Наконец, аудиенция в виде беспротокольного допроса все-таки состоялась, и Екатерина сумела, мобилизовав весь свой ум и волю, оправдаться перед высоким следователем, растопив сердце императрицы просьбой отправить ее в Германию к матери, если здесь, в России, ей совершенно не доверяют и держат за преступницу. Это был сильный ход Екатерины: кто же добровольно захочет покинуть земной рай, который был создан в России? Елизавета смилостивилась — в мае 1758 года Екатерине позволили бывать в обществе. Опаснейшая угроза всему существованию Екатерины миновала.
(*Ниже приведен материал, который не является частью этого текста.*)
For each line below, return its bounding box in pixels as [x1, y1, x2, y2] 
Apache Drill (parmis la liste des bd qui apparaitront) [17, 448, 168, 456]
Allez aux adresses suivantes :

Для нее наступило очень тяжелое время: она переживала драму расставания со Станиславом Августом. Но шли месяцы, потом год, другой — Станислав Август не возвращался, да как будто и не делал к этому никаких попыток. А между тем жить в одиночестве, среди врагов и равнодушных, так трудно… Тоска Екатерины постепенно стихает, скука незаметно улетучивается, и в 1760 году у нее появляется новый любовник — красавец, воин, сорвиголова отчаянной смелости — Григорий Григорьевич Орлов, артиллерийский капитан двадцати пяти лет, только что вернувшийся с войны в Пруссии, один из пяти братьев Орловых, известных своими подвигами на поле брани и успехами среди петербургских дам.
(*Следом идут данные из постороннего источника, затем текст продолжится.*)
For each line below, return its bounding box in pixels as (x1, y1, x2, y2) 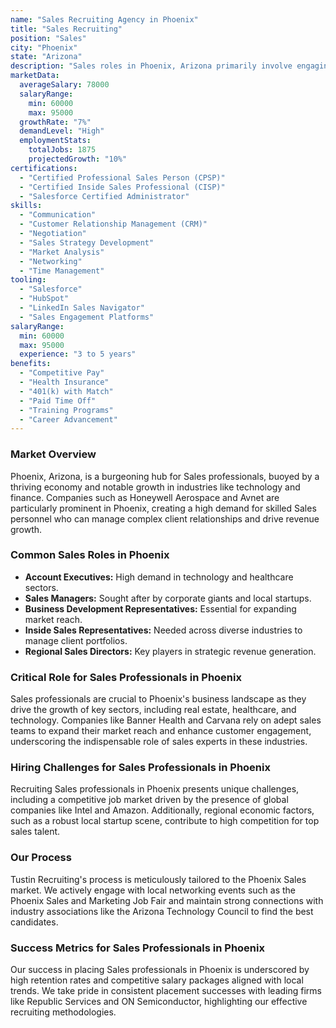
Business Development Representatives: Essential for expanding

Орлов оказался подлинной находкой для Екатерины: за его широкой спиной можно было надежно спрятаться от невзгод жизни. Она обрела счастье в любви к нему — Орлов, настоящий рыцарь, мог за свою возлюбленную пойти в огонь и в воду. Важно, что он был не придворный ловелас и повеса, как Салтыков, не иностранец — чужак для русских, как Понятовский, а природный русак, офицер, с которым водил компанию весь Петербург; он имел множество друзей, собутыльников, сослуживцев, его любили как доброго малого, веселого, щедрого, ведь в его распоряжении находились большие деньги артиллерийского ведомства, которые он, разумеется, тратил не только на изготовление новых артиллерийских фур. Имея уже опыт заговора и интриги, великая княгиня была спокойна. Свой лозунг «Я буду царствовать или погибну!» она не забыла, но терпеливо ждала своего часа.